#### Answer

$640$

#### Work Step by Step

If we have two groups with $n$ and $m$ objects and we choose $r(r\leq n)$ and $s(s\leq m)$ objects from the two groups where the order doesn't matter then the number of combinations is: $C(n,r)C(m,s).$ (Similarly for more than $2$ groups.)
We know that $C(n,r)=\frac{n(n-1)(n-2)...(n-r+1)}{r!}$.
Also $C(n,0)=1$ by convention.
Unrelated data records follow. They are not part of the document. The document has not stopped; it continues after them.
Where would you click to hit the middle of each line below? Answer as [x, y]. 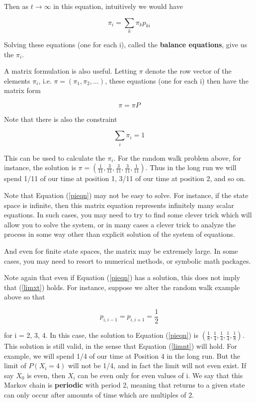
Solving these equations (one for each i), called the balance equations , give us [126, 44]
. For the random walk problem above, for [177, 157]
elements [17, 80]
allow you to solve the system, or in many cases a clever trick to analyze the [120, 224]
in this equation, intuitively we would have [118, 6]
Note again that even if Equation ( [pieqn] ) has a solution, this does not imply [122, 277]
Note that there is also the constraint [61, 119]
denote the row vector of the [188, 71]
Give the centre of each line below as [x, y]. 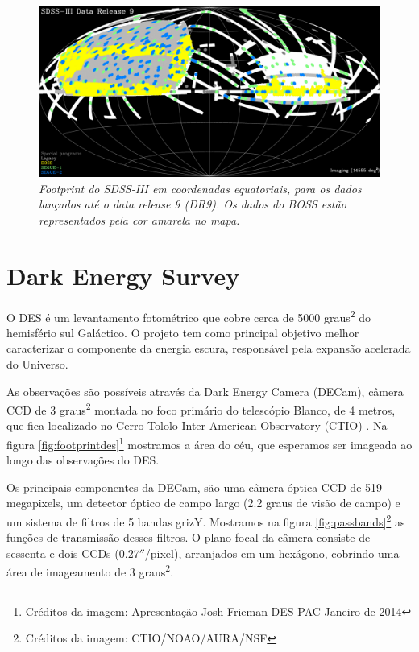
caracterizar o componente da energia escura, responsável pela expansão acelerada [209, 348]
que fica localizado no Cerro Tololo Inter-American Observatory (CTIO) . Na [197, 425]
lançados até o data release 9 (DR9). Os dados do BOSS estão [193, 204]
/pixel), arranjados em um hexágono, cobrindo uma [272, 553]
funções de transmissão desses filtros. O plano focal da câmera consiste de [189, 537]
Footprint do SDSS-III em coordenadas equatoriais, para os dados [200, 188]
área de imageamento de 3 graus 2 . [90, 571]
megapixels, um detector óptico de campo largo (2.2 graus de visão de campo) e [203, 503]
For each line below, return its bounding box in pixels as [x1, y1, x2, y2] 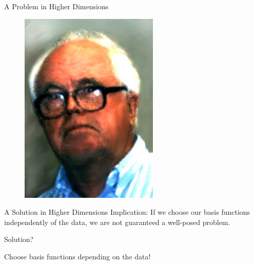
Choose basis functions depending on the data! [4, 251, 151, 261]
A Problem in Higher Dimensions [4, 1, 109, 11]
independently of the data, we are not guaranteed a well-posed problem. [4, 216, 230, 227]
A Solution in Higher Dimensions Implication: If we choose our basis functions [4, 207, 250, 217]
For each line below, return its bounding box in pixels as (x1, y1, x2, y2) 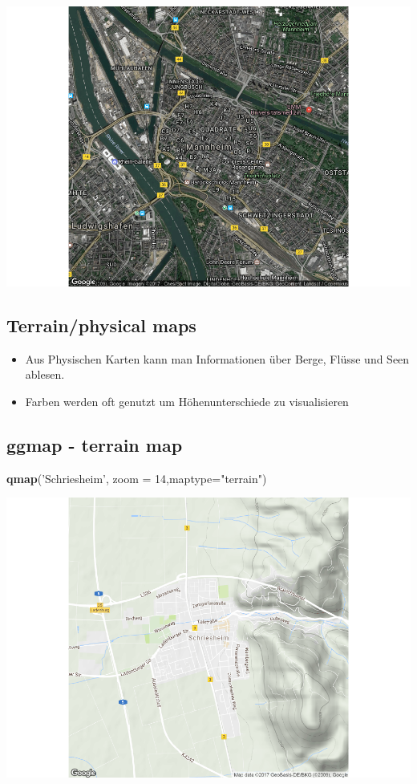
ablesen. (25, 366, 65, 383)
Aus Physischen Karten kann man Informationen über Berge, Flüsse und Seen (25, 350, 410, 367)
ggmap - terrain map (6, 432, 183, 457)
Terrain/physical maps (6, 312, 196, 337)
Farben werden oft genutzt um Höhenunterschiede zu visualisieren (25, 392, 349, 409)
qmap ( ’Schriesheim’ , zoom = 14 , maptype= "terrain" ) (6, 469, 267, 486)
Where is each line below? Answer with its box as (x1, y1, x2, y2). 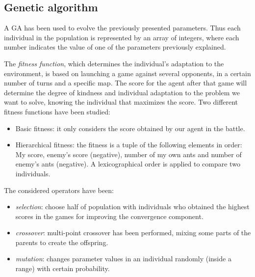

Also $C(n,r)=C(n,n-r).$
a) Hence here $C(5,1)C(8,3)=\frac{5}{1}\frac{8\cdot7\cdot6}{3\cdot2\cdot1}=5\cdot56=280$.
b)Hence here $C(5,2)C(8,2)=\frac{5\cdot4}{2\cdot1}\frac{8\cdot7}{2\cdot1}=10\cdot28=280$.
c)Exactly 1 man:$280$, exactly 2 men:$280$, exactly $3$ men: $C(5,3)C(8,1)=\frac{5\cdot4\cdot3}{3\cdot2\cdot1}\frac{8}{1}=10\cdot8=80$.
Hence in total: $280+280+80=640.$ (The commitee can't have 4 men because it has to have at least 1 woman.)